As one of many the first thoughts when i heard of DRS groups was what should or could i do with this feature? I know of the DRS groups some time know but i have never seen it in production. Until now! For a customer i am working on en upgrade project of ESX 4 to ESXi 4.1 and the production environment is full and when i say full it is full because it is 114% in use and there is some latency noticeable. This is not the kind of situation that you want in your production environment. But the customer does not have the budget to buy additional hosts. The do have some extra host witch is equipped with a other process family. First thing i thought was lets put them in the same cluster and turn on EVC. But as you can see in the picture below this is not possible
So without buying extra server or hardware and wanting to expand the cluster to use HA in case of a host failure i put the host in one cluster and enabled Ha and DRS. Within the options of DRS a made two DRS Host groups for this cluster less say I original hosts and strange hosts. On the two strange hosts i put some virtual machines that are less important. Why less imported? In this case i spoke with the customer and gave him the scenario when a hosts failed and you must choose which virtual machines are les crucial for the business. Witch virtual machines would be the candidate to turn off in such situation.

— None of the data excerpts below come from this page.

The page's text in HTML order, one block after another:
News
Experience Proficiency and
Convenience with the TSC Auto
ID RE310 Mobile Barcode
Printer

As can be seen in the picture below i made a virtual machine group of virtual machines and called it less important. In this group i have add the less important virtual machines. I have also made a Host group named strange host and added the strange new host in this group.
Picture of DRS group manager
In the picture below the rule that combines the two groups strange host and the less important virtual machines group.

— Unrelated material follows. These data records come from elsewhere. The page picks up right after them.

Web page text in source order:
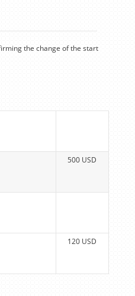
the change of the start
500 USD
120 USD
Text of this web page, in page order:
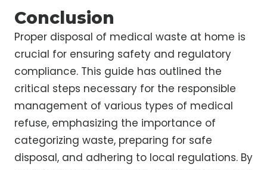
Conclusion
Proper disposal of medical waste at home is
crucial for ensuring safety and regulatory
compliance. This guide has outlined the
critical steps necessary for the responsible
management of various types of medical
refuse, emphasizing the importance of
categorizing waste, preparing for safe
disposal, and adhering to local regulations. By
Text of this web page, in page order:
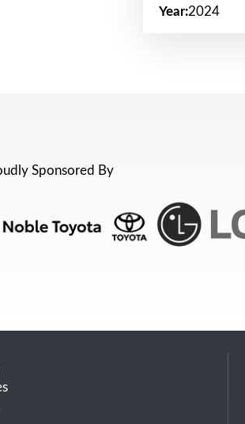
Year:2024
Sponsored By
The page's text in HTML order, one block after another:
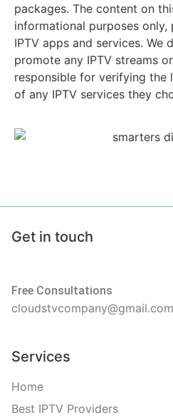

When you combine these groups you must make a choice on how DRS must response. In this case i choose for the less important virtual machines to run only on the strange hosts and let the other virtual machines run on all hosts including the strange host. The following options are available
In this case i choose Must run on hosts in group. So what if;
The strange hosts fails the virtual machines in the group less important will stay down
When another host fails the virtual machine will continue to run (after HA has done his job) on the hosts that did not fail even on the strange hosts
In the case of the costumer the strange host has enough space to host some extra virtual machines. And he benefits of extra capacity in his cluster also when hardware fail. There is a N+1 solution now.
The drawback is that he cannot make benefit of the extra capacity when virtual machines want to use more resources because vMotion will not work between the exciting hosts and the new strange host. there is the second drawback because when the host recovers then VM’s must be turned down to move to the correct host if they are started on one of the strange hosts. This is not the most ideal (or recommended) situation but for know the customer is out of the danger zone!